La ceca Patricie Mackova, con un ottimo giro finale in 67 (-5) colpi e lo score di 205 (67 71 67, -11), ha vinto, rimontando dal terzo posto, il Lavaux Ladies Open, ma soprattutto, a un torneo dal termine della stagione, è salita dalla decima alla quarta posizione dell’ordine di merito praticamente assicurandosi una delle sei ‘carte’ per il Ladies European Tour 2026 che spetteranno alle migliori del ranking.

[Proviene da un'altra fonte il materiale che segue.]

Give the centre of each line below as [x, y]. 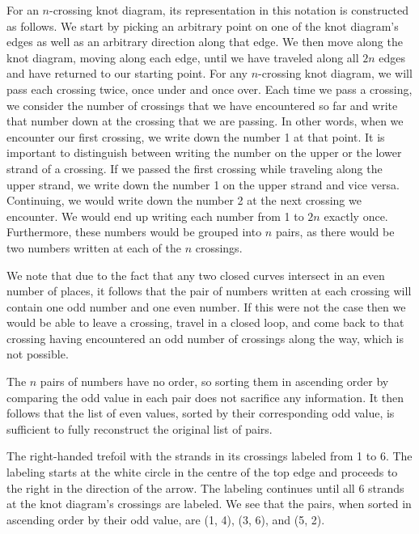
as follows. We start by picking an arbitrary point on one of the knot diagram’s [203, 25]
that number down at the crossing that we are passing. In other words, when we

Sul percorso del Golf de Lavaux, a Puidoux in Svizzera, la vincitrice, 24enne di Praga, laureata alla University of Maryland e al secondo anno di circuito, è andata a segno alla 31ª presenza in una stagione iniziata con sette top consecutive. Ha chiuso la sua corsa con sette birdie e due bogey lasciando a tre colpi l’australiana Justice Bosio, seconda con 208 (-8) e leader dopo due round insieme alla tedesca Sophie Witt, poi quinta con 210 (-6).
In terza posizione con 209 (-7) l’elvetica Anais Maggetti e l’inglese Charlotte Heath, che a causa dell’exploit della Mackova, ha perso la sesta piazza nell’ordine di merito con la poco gradevole prospettiva che nell’ultimo evento, l’Iberdrola Calatayud Ladies Open in Spagna (16-18 ottobre), dovrà puntare molto in alto se vorrà recuperare la ‘carta’ al momento persa.
Delle quattro italiane in campo Emma Lundgren si è classificata 44ª con 219 (73 70 76, +3) e Maria Vittoria Corbi 50ª con 221 (75 70 76, +5). Sono uscite al taglio Caterina Tatti, 84ª con 154 (75 79, +10), e la dilettante Ilaria Cova, 94ª con 165 (83 82, +21). Alla Mackova è andato un assegno di 7.200 euro su un montepremi di 45.000 euro.